The following code convert it to a “YYYY-mm-dd” in character type and date type. Day is treated to be “01” but it shall bear no significance.
data[['date_char']] = sapply(data[['month']], as.character)
data[['date_char']] = paste(data[['date_char']], "-01",sep="")
data['date']=as.Date(data[['date_char']],"%Y-%m-%d")
dates = data.frame(matrix(unlist(strsplit(data[['date_char']],'-')),nrow = dim(data)[1], byrow=TRUE),stringsAsFactors = TRUE)
colnames(dates) = c('year','month','day')

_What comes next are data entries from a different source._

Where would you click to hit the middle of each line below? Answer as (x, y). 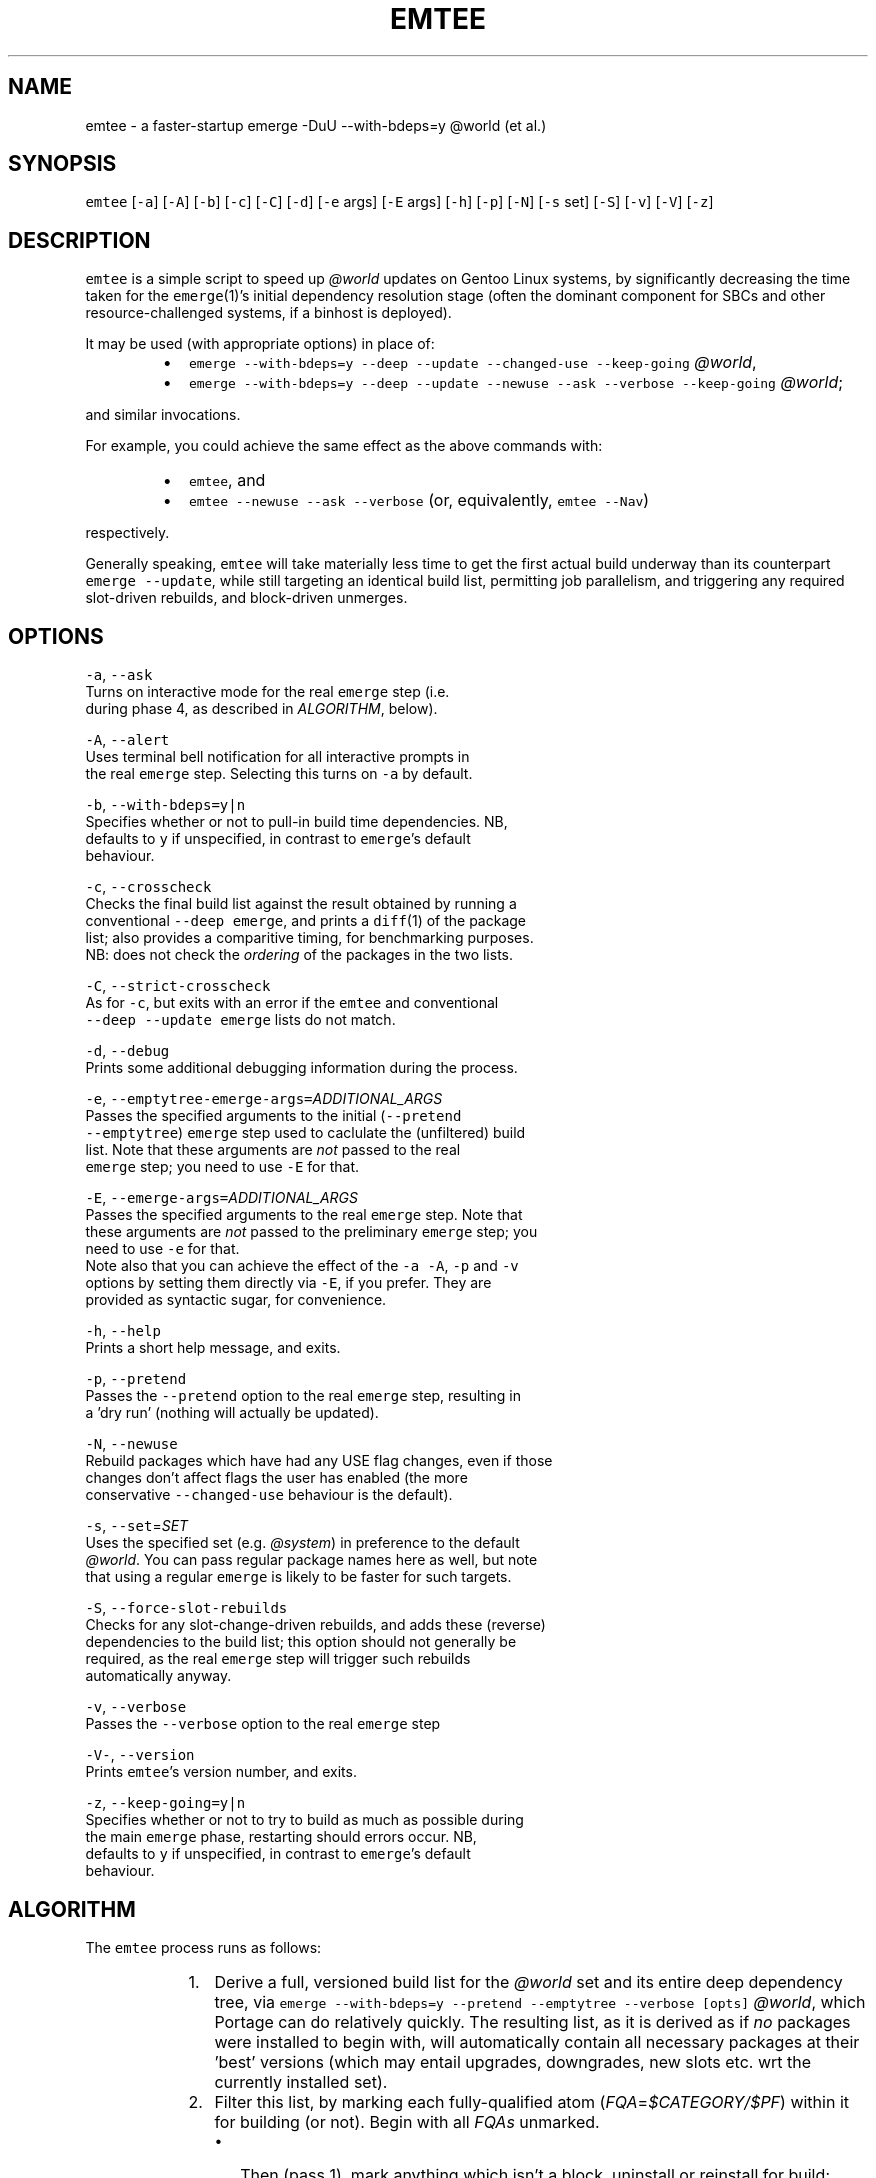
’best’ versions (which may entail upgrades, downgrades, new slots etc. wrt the (513, 2061)
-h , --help (123, 1331)
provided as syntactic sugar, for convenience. (236, 1300)
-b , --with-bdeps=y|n (165, 805)
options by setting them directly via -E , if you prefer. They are (288, 1283)
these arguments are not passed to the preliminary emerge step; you (311, 1232)
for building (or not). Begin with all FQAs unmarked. (407, 2121)
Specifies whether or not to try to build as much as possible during (304, 1820)
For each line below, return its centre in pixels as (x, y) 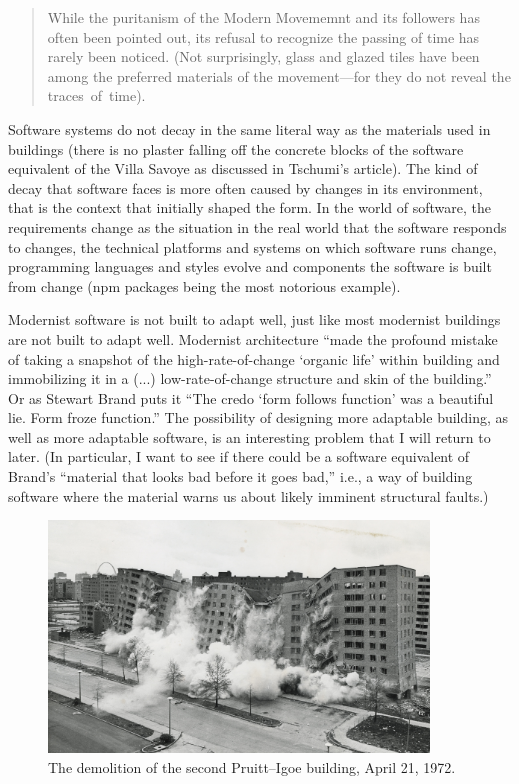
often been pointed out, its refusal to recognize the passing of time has (263, 36)
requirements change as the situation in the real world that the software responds (257, 226)
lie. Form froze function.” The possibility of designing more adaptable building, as (258, 417)
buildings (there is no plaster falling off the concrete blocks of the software (236, 148)
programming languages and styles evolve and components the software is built (250, 266)
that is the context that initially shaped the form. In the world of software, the (249, 207)
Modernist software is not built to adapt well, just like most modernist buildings (254, 319)
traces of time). (96, 95)
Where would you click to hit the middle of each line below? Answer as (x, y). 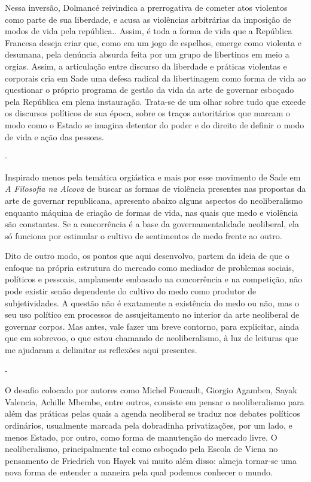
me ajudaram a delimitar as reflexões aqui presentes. (101, 350)
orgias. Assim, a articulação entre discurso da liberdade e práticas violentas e (146, 66)
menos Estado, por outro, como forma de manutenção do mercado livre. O (141, 437)
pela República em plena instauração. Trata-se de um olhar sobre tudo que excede (155, 101)
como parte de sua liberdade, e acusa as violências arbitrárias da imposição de (148, 19)
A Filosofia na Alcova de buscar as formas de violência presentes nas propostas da (155, 189)
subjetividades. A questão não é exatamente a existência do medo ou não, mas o (152, 302)
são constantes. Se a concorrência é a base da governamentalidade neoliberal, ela (152, 224)
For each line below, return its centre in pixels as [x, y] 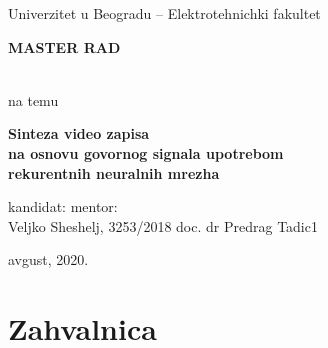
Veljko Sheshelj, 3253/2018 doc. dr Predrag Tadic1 [163, 225]
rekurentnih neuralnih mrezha [114, 172]
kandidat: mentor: [63, 206]
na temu [33, 99]
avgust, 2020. [48, 259]
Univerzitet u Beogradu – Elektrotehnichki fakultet [164, 13]
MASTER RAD [64, 46]
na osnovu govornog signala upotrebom [146, 152]
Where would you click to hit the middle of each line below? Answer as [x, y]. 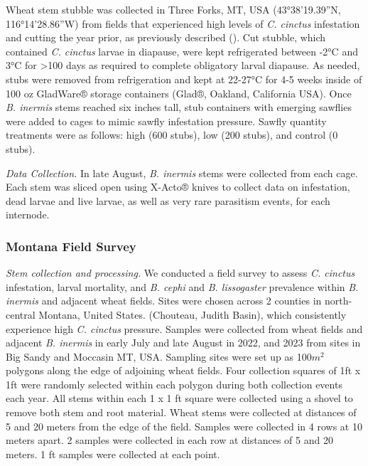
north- [338, 301]
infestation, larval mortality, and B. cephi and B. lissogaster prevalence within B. [182, 286]
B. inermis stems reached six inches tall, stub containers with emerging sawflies [179, 107]
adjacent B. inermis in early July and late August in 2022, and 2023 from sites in [183, 343]
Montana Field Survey [71, 246]
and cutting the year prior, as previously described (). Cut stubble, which [166, 37]
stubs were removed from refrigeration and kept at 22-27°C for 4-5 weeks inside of [184, 79]
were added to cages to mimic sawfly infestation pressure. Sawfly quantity [166, 121]

data = cbind(dates[,-3], data[,-1])
remove(dates)
str(data[['date_char']])
## chr [1:55979] "2015-01-01" "2015-01-01" "2015-01-01" ...
str(data[['date']])
## Date[1:55979], format: "2015-01-01" "2015-01-01" "2015-01-01" "2015-01-01" ...
Create new variables.
data['floor_area_sqft'] = data['floor_area_sqm']*10.7639
data['age']=as.integer(format(Sys.Date(),'%Y'))-data['lease_commence_date']

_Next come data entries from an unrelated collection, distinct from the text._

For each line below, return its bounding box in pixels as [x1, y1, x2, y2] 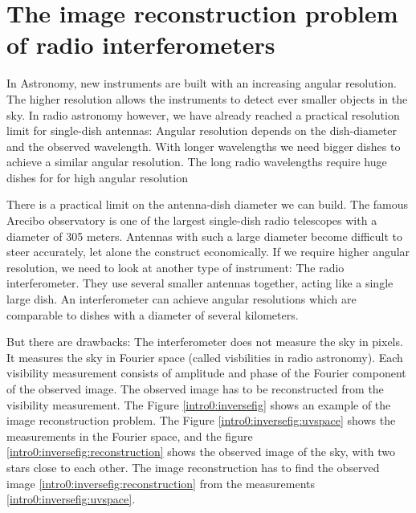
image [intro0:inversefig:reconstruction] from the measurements [6, 474, 315, 491]
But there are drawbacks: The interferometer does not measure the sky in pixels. [6, 333, 403, 350]
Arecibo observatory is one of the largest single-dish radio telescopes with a [6, 212, 377, 229]
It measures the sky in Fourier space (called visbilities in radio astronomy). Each [6, 348, 403, 365]
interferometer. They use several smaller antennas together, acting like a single [6, 275, 394, 291]
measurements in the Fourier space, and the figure [6, 427, 253, 444]
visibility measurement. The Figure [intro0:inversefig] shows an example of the [6, 396, 391, 413]
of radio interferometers [6, 28, 275, 61]
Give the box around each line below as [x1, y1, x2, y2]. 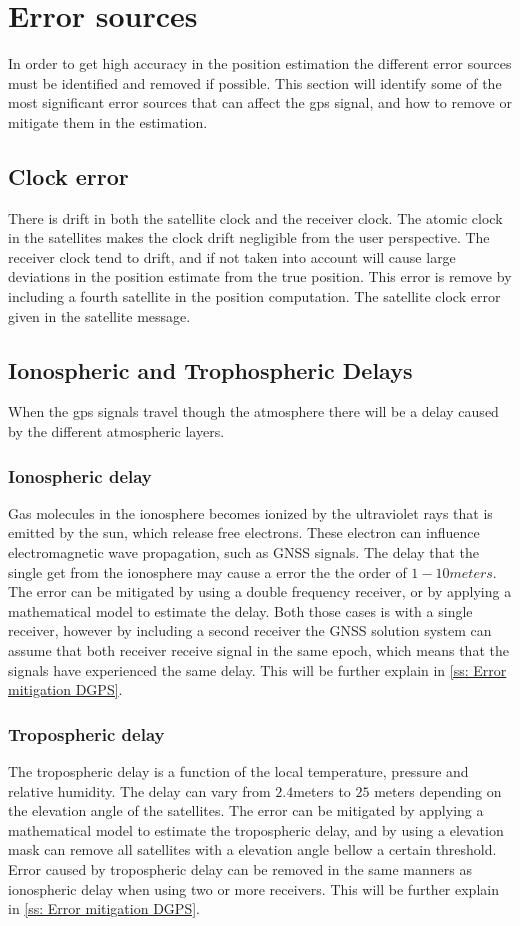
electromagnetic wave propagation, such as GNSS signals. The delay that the [8, 542, 480, 563]
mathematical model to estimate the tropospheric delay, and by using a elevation [8, 819, 504, 840]
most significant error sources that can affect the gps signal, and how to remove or [8, 92, 512, 113]
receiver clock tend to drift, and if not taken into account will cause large [8, 246, 456, 267]
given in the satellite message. [8, 305, 191, 326]
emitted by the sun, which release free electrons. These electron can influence [8, 522, 480, 543]
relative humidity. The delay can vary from [8, 780, 271, 801]
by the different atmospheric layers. [8, 421, 225, 442]
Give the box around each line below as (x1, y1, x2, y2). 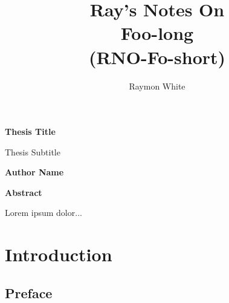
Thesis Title (5, 125, 56, 138)
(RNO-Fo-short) (88, 44, 226, 69)
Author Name (5, 166, 64, 178)
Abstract (5, 186, 42, 198)
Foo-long (120, 21, 194, 45)
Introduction (5, 242, 112, 267)
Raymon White (129, 79, 185, 92)
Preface (5, 283, 53, 302)

data['total_lease']=data['age']+data['remaining_lease']
data ['price_per_sqft'] = data['resale_price']/data['floor_area_sqft']
Let’s map the 26 towns to 5 main regions per HDB’s categorization.
http://www.hdb.gov.sg/cs/infoweb/about-us/history/hdb-towns-your-home
## town region
## 1 ANG MO KIO NORTH-EAST
## 2 BEDOK EAST
## 3 BISHAN CENTRAL
## 4 BUKIT BATOK WEST
## 5 BUKIT MERAH CENTRAL
## 6 BUKIT PANJANG WEST
## 7 BUKIT TIMAH CENTRAL
## 8 CENTRAL AREA CENTRAL
## 9 CHOA CHU KANG WEST
## 10 CLEMENTI WEST
## 11 GEYLANG CENTRAL
## 12 HOUGANG NORTH-EAST
## 13 JURONG EAST WEST
## 14 JURONG WEST WEST
## 15 KALLANG/WHAMPOA CENTRAL
## 16 MARINE PARADE CENTRAL
## 17 PASIR RIS EAST
## 18 PUNGGOL NORTH-EAST
## 19 QUEENSTOWN CENTRAL
## 20 SEMBAWANG NORTH
## 21 SENGKANG NORTH-EAST
## 22 SERANGOON NORTH-EAST
## 23 TAMPINES EAST
## 24 TOA PAYOH CENTRAL
## 25 WOODLANDS NORTH
## 26 YISHUN NORTH
data = full_join(data,regions,by='town')
Bin continuous data.
year_break = seq(as.integer(min(data$lease_commence_date)/10)*10,as.integer(max(data$lease_commence_date)/10)*10+10,10)
year_bin = cut(data[['lease_commence_date']],year_break)
year_bin_names = paste(as.character(year_break[-length(year_break)]),'s',sep='')
levels(year_bin)=year_bin_names
data['lease_commence_year_bin'] = year_bin
remove(year_break, year_bin, year_bin_names)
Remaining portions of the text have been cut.